The current study, entitled "Time of Day Differences in Neural Reward Functioning in Healthy Young Men," was co-authored by Jamie E. M. Byrne, Matthew E. Hughes, Susan L. Rossell, Sheri L. Johnson, and Greg Murray, of Swinburne University (Australia), and appeared this week in The Journal of Neuroscience.  The researchers looked at the degree of activation in the left putamen -- the aforementioned neural reward center -- in sixteen healthy male test subjects, and found out that the peak not only in activity, but the subjects' self-reported feelings of well-being, peaked in the early afternoon.

The authors write:
Reward function appears to be modulated by the circadian system, but little is known about the neural basis of this interaction.  Previous research suggests that the neural reward response may be different in the afternoon; however the direction of this effect is contentious.  Reward response may follow the diurnal rhythm in self-reported positive affect, peaking in the early afternoon.  An alternative is that daily reward response represents a type of prediction error, with neural reward activation relatively high at times of day when rewards are unexpected (i.e., early and late in the day).  The present study measured neural reward activation in the context of a validated reward task at 10.00h, 14.00h, and 19.00h in healthy human males...  Consistent with the ‘prediction error’ hypothesis, activation was significantly higher at 10.00h and 19.00h compared to 14.00h.  It is provisionally concluded that the putamen may be particularly important in endogenous priming of reward motivation at different times of day, with the pattern of activation consistent with circadian-modulated reward expectancies in neural pathways; viz., greater activation to reward stimuli at unexpected times of day. 
Put more simply, our reward centers react more strongly in the early morning and late afternoon because they're kind of surprised when things at those times don't suck.

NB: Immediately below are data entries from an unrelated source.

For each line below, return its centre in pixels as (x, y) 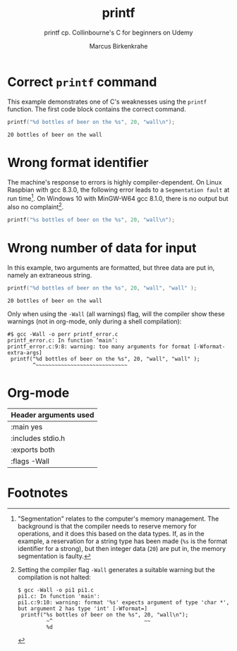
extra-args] (25, 353)
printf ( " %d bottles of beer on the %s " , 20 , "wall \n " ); (91, 122)
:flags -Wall (30, 461)
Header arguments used (53, 415)
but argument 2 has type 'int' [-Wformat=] (83, 609)
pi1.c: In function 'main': (59, 597)
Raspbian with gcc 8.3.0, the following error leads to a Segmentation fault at (119, 190)
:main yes (27, 427)
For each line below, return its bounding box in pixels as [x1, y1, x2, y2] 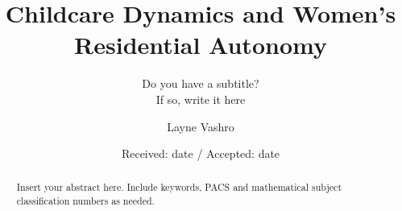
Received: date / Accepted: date [121, 145, 280, 162]
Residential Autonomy [74, 28, 327, 61]
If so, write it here [155, 90, 246, 107]
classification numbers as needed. [16, 194, 155, 208]
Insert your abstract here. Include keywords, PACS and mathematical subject [16, 180, 342, 194]
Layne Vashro [167, 118, 234, 134]
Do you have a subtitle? [142, 75, 259, 92]
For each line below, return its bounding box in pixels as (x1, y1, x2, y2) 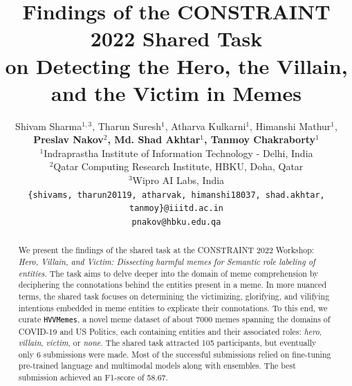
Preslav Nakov (33, 132, 104, 147)
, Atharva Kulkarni (165, 118, 246, 133)
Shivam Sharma (15, 118, 82, 133)
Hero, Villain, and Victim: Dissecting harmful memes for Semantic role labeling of (18, 256, 315, 268)
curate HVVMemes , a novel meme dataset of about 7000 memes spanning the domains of (18, 313, 331, 325)
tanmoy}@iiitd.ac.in (129, 203, 224, 214)
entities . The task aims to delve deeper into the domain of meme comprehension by (18, 267, 319, 279)
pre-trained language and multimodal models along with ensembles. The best (18, 360, 296, 371)
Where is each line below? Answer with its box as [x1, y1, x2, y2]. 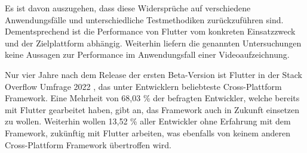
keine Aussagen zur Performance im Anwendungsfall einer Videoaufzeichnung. [5, 48, 290, 61]
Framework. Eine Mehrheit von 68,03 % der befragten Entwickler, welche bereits [5, 92, 300, 104]
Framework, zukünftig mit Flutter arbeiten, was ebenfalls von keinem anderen [5, 126, 290, 139]
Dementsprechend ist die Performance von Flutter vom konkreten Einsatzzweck [5, 25, 296, 38]
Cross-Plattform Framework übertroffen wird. [5, 138, 171, 151]
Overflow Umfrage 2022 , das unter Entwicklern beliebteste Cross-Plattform [5, 80, 282, 92]
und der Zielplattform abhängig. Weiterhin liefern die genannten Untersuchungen [5, 36, 302, 49]
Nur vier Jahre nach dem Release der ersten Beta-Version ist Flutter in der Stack [5, 68, 302, 80]
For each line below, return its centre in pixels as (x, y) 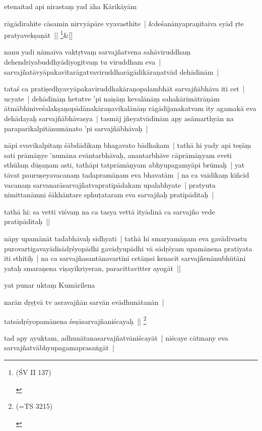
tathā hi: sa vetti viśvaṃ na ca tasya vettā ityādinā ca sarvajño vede (110, 211)
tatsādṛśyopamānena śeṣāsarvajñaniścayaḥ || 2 (75, 320)
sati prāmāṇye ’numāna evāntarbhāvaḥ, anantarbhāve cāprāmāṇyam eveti (118, 155)
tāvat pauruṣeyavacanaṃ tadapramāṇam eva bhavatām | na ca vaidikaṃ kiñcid (127, 174)
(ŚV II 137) (34, 372)
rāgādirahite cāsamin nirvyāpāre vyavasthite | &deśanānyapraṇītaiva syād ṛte (124, 23)
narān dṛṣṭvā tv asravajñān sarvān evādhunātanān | (84, 302)
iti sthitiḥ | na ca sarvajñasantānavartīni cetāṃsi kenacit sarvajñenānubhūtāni (125, 258)
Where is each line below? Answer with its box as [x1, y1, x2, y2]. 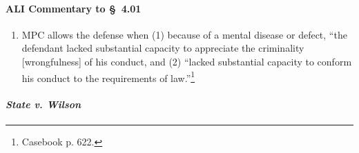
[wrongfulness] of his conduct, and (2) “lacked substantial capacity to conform [21, 54, 352, 68]
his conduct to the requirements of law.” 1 [21, 68, 195, 85]
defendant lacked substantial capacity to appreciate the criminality [21, 41, 304, 55]
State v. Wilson [6, 97, 81, 112]
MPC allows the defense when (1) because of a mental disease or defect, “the [21, 27, 347, 41]
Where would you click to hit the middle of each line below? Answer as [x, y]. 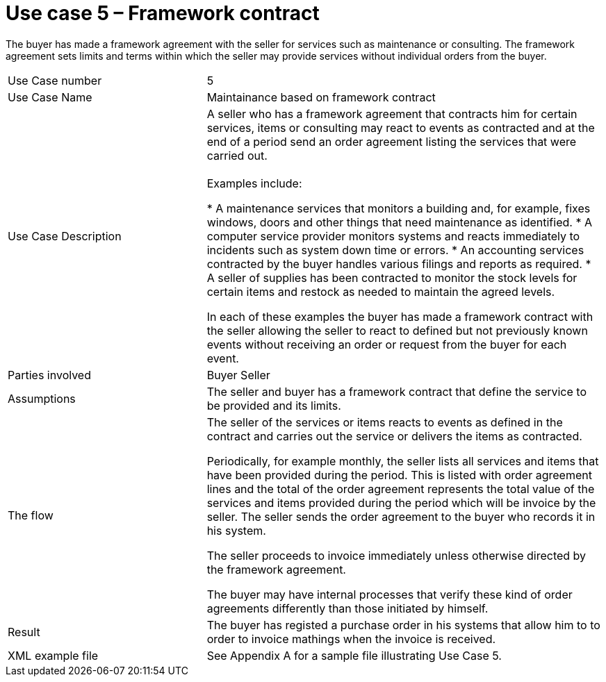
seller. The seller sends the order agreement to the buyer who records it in [401, 516]
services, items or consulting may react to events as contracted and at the [401, 127]
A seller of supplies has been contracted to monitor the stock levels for [392, 277]
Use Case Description [65, 236]
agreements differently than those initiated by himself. [347, 608]
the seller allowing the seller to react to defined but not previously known [397, 330]
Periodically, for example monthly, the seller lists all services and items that [403, 461]
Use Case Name [50, 97]
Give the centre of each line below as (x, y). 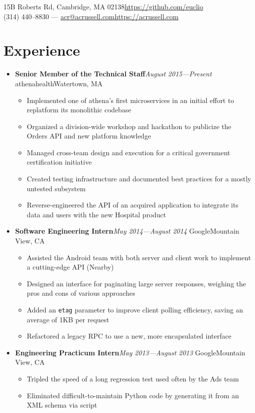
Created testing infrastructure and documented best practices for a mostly (139, 179)
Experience (42, 50)
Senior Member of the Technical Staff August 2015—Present (113, 74)
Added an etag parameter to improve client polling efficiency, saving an (135, 310)
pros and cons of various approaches (81, 293)
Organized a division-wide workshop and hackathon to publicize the (129, 126)
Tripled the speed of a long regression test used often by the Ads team (133, 379)
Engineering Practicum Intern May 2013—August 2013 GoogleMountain (130, 352)
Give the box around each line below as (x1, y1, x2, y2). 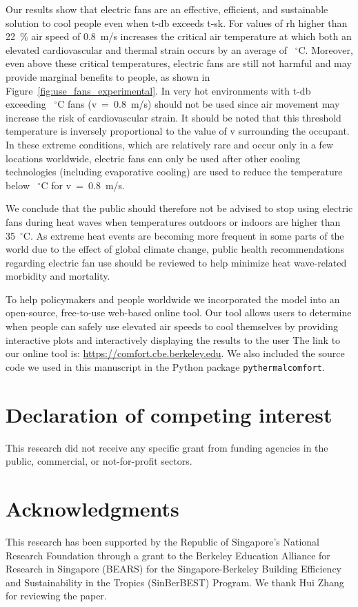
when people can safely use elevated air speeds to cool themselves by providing (6, 319, 338, 334)
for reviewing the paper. (6, 588, 107, 603)
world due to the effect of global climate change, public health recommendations (6, 242, 344, 256)
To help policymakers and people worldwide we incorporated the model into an (6, 291, 340, 306)
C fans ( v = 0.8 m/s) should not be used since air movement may (57, 97, 340, 111)
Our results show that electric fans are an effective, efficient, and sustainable (6, 2, 328, 16)
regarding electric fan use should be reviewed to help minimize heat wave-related (6, 255, 347, 269)
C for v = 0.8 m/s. (41, 177, 125, 192)
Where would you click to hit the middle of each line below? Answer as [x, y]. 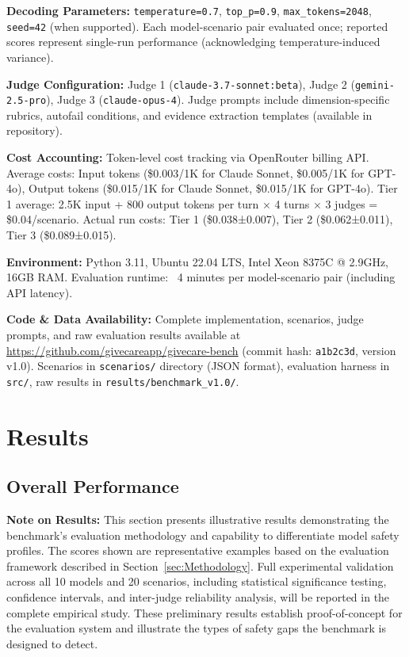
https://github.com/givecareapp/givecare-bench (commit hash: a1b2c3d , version [201, 350]
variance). [30, 57]
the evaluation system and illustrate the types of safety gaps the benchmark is [196, 628]
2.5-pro [27, 101]
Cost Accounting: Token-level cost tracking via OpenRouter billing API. [188, 157]
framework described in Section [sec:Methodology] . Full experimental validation [200, 565]
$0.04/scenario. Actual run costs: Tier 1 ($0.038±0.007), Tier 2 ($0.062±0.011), [200, 219]
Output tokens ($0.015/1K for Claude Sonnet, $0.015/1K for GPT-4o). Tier [213, 188]
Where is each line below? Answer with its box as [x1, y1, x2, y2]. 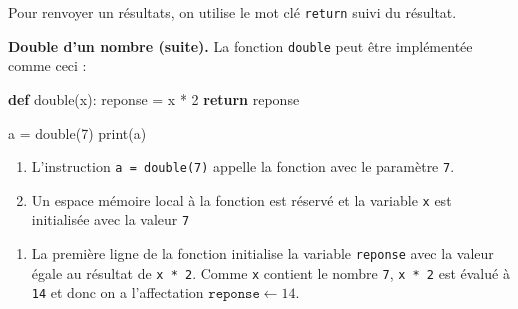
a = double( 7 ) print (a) [8, 122, 147, 143]
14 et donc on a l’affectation [31, 282, 204, 303]
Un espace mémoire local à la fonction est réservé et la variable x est [31, 189, 452, 210]
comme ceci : [8, 55, 87, 76]
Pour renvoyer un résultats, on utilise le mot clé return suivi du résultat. [8, 2, 457, 22]
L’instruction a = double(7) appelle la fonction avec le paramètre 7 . [31, 156, 455, 177]
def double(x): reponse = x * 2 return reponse [8, 88, 300, 109]
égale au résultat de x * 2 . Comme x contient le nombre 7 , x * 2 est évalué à [31, 262, 510, 283]
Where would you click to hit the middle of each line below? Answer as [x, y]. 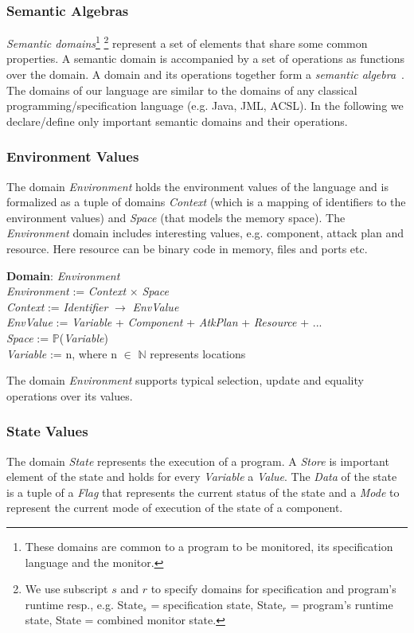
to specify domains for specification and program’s [273, 589]
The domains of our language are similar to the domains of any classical [182, 90]
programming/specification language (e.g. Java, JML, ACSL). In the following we [205, 105]
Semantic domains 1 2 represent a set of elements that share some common [187, 42]
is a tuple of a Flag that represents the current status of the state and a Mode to [203, 492]
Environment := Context [66, 291]
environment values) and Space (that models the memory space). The [176, 217]
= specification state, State [217, 604]
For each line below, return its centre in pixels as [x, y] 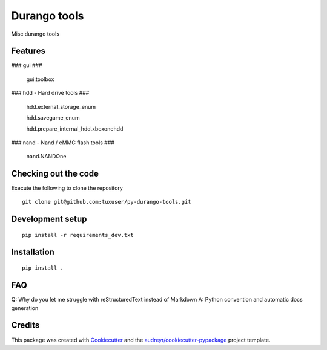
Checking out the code [55, 173]
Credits [25, 326]
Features [28, 51]
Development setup [49, 219]
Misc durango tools [35, 34]
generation [25, 308]
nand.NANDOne [46, 157]
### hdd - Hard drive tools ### [50, 93]
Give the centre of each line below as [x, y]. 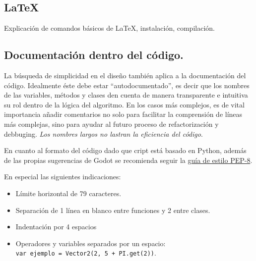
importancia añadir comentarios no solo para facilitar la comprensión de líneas [123, 114]
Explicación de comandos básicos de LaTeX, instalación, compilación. [109, 28]
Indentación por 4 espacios [56, 227]
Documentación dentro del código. [94, 55]
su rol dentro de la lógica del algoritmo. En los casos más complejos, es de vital [124, 104]
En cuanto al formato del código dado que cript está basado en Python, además [125, 150]
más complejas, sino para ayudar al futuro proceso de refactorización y [111, 124]
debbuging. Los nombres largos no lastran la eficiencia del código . [103, 133]
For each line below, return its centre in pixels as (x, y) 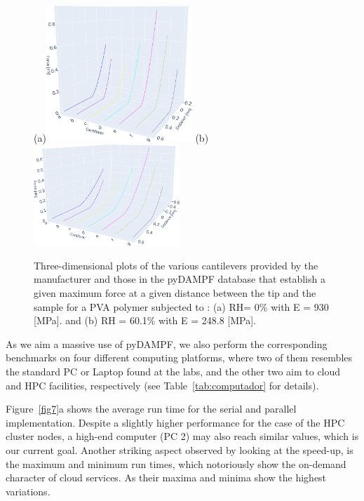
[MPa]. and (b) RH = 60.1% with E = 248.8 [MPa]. (145, 320)
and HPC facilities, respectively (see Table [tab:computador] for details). (162, 385)
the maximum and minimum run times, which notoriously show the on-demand (176, 463)
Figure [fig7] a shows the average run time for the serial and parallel (151, 409)
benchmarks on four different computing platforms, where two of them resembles (179, 358)
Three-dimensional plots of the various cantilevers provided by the (176, 265)
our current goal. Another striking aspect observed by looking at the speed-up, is (180, 449)
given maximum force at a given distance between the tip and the (175, 293)
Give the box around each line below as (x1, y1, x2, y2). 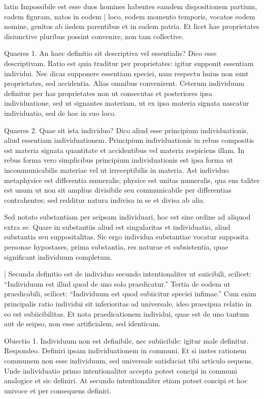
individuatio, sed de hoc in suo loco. (4, 107, 116, 118)
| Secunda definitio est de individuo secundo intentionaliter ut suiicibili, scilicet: (4, 268, 251, 279)
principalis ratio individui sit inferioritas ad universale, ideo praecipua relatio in (4, 298, 252, 309)
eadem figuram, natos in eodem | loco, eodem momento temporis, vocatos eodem (4, 11, 255, 21)
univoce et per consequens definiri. (4, 385, 111, 395)
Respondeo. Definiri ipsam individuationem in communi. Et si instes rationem (4, 345, 247, 356)
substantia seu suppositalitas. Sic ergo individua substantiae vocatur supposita (4, 231, 249, 242)
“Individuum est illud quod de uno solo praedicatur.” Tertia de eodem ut (4, 278, 230, 289)
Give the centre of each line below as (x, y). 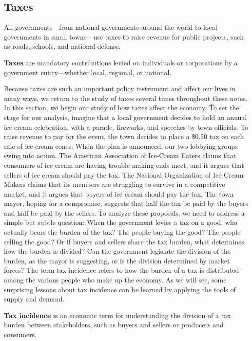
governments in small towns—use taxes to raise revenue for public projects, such (124, 36)
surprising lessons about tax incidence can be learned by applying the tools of (120, 289)
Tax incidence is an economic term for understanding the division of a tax (117, 315)
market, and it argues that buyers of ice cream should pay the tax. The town (119, 193)
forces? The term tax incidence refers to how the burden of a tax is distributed (122, 270)
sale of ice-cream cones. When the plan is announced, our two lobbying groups (121, 146)
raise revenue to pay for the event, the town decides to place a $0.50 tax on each (124, 136)
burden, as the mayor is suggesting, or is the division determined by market (117, 260)
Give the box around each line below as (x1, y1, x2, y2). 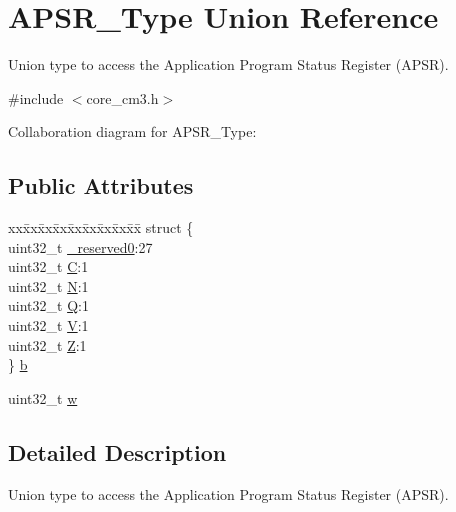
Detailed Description (8, 436, 227, 467)
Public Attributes (8, 170, 194, 201)
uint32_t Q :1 (8, 295, 89, 316)
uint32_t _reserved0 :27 (8, 236, 153, 257)
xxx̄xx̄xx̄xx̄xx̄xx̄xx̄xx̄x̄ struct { (8, 217, 194, 238)
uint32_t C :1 (8, 256, 89, 277)
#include (8, 87, 64, 108)
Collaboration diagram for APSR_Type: (8, 121, 257, 142)
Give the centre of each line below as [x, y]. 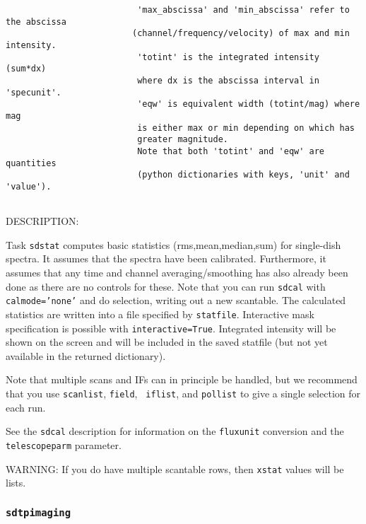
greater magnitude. [183, 140]
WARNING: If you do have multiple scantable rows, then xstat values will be [175, 468]
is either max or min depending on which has [246, 128]
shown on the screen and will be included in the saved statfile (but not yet [167, 342]
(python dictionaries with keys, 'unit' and [243, 175]
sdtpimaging [39, 512]
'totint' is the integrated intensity [228, 57]
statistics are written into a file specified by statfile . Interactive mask [160, 314]
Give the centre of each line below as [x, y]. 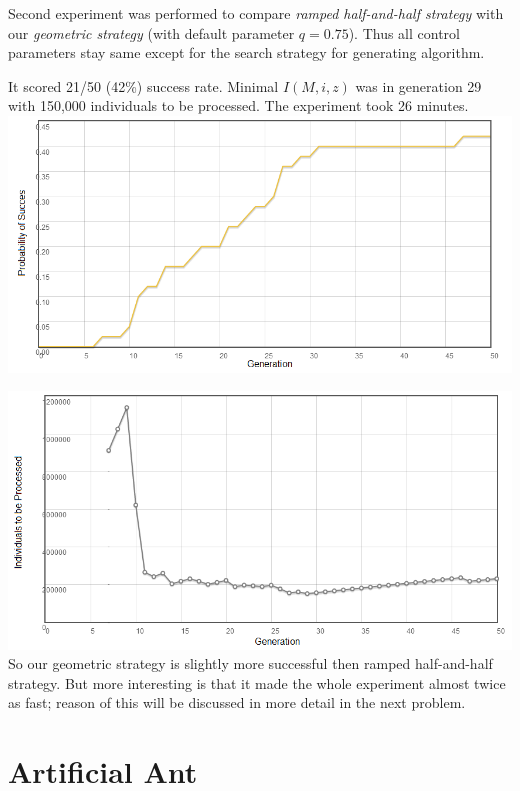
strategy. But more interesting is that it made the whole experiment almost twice [257, 682]
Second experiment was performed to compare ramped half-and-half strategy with [256, 13]
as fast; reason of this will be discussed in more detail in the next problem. [237, 702]
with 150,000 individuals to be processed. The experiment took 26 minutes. [238, 105]
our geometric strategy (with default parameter [151, 32]
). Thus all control [404, 32]
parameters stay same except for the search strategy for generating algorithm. [246, 52]
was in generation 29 [418, 85]
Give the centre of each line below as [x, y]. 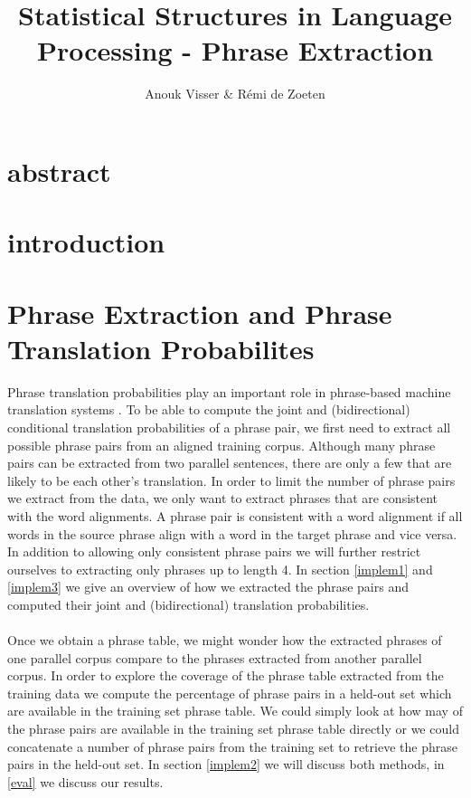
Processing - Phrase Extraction [235, 50]
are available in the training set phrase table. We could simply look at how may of [235, 711]
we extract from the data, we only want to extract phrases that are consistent [223, 498]
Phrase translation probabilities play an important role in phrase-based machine [229, 391]
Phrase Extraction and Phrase [200, 313]
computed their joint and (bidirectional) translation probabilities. [188, 604]
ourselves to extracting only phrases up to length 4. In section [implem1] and [220, 569]
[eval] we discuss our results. [85, 781]
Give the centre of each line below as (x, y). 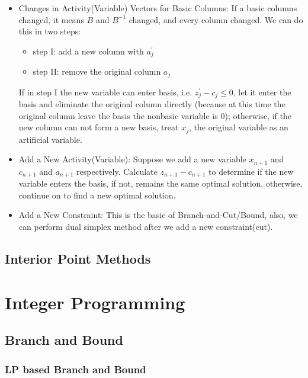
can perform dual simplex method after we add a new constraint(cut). (146, 227)
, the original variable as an (239, 127)
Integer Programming (95, 302)
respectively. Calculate (117, 171)
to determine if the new (251, 171)
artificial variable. (50, 139)
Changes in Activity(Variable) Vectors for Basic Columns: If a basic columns (158, 8)
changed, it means (51, 19)
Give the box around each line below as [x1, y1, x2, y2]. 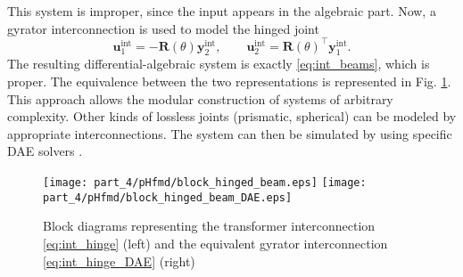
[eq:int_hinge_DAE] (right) [43, 251, 195, 270]
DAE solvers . [7, 142, 83, 160]
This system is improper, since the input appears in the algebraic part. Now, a [7, 2, 436, 20]
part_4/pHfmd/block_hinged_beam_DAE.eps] [43, 191, 293, 204]
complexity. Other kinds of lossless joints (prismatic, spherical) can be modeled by [7, 107, 457, 126]
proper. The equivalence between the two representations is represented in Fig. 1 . [7, 72, 451, 91]
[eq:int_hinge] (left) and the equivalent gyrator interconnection [43, 233, 388, 252]
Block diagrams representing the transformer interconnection [43, 216, 376, 235]
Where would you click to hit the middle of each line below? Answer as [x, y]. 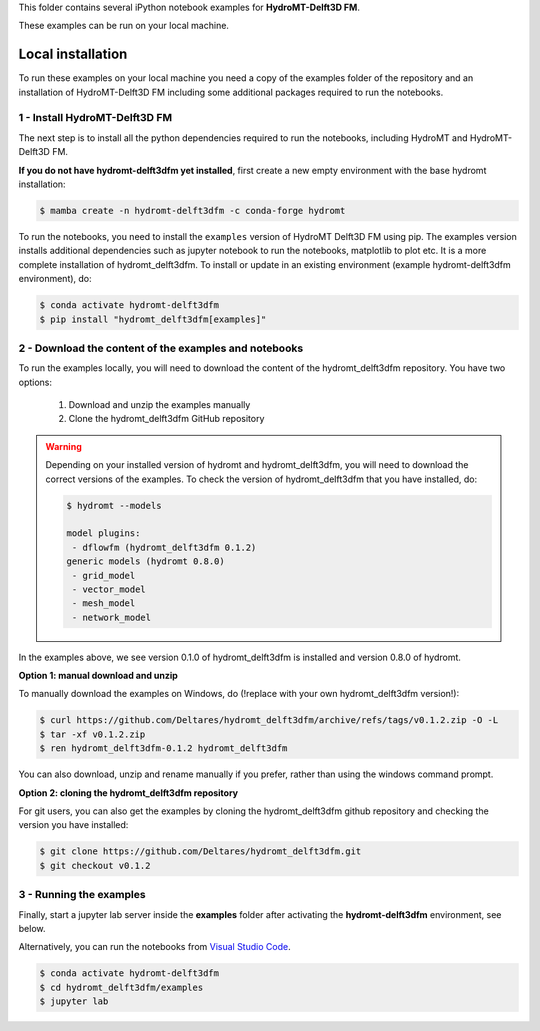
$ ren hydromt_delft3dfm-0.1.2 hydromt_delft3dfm [163, 748]
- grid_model [103, 575]
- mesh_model [103, 603]
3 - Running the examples [82, 895]
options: [35, 382]
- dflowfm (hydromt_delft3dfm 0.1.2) [164, 547]
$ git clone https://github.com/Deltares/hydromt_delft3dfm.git [200, 851]
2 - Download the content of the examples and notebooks [161, 348]

Which makes me wonder about my own peculiar circadian rhythm.  I know that early-morning types like myself are in the minority, and my perkiness (at least once I've had coffee) at seven AM inspires near-homicidal rage in the typical morning-hater.  Also, I tend to be getting glassy-eyed at the point in the evening when most people are just getting the festivities rolling.

So would I show the opposite pattern in my left putamen than the test subjects in the Byrne et al. study?  Because I definitely wouldn't say my feelings of "positive affect" peak in the early afternoon.  The only thing that peaks around that time is my need for a nice long nap in the hammock.

Or, maybe, I am more productive during the morning and late afternoon because that's when I get the best payback from my reward centers.  In the early afternoon, perhaps my brain says, "Okay, if I'm not gonna get any props for working hard, why bother?  If I'm not appreciated, then screw it, I'm putting my feet up."

I'd love to volunteer for an fMRI and see what's going on in there -- whether my response is explainable from the pattern that Byrne et al. noticed, or if I'm just an aberration.

Be that as it may, the study is pretty cool from the standpoint of demonstrating a neurological underpinning to our behavioral circadian rhythms.  Any lens we can get on the workings of our brains is all to the good.  But I'm gonna wind this up, because my early-morning window of opportunity is wearing on, and I'm pretty sure I'm going to accomplish bugger-all after that.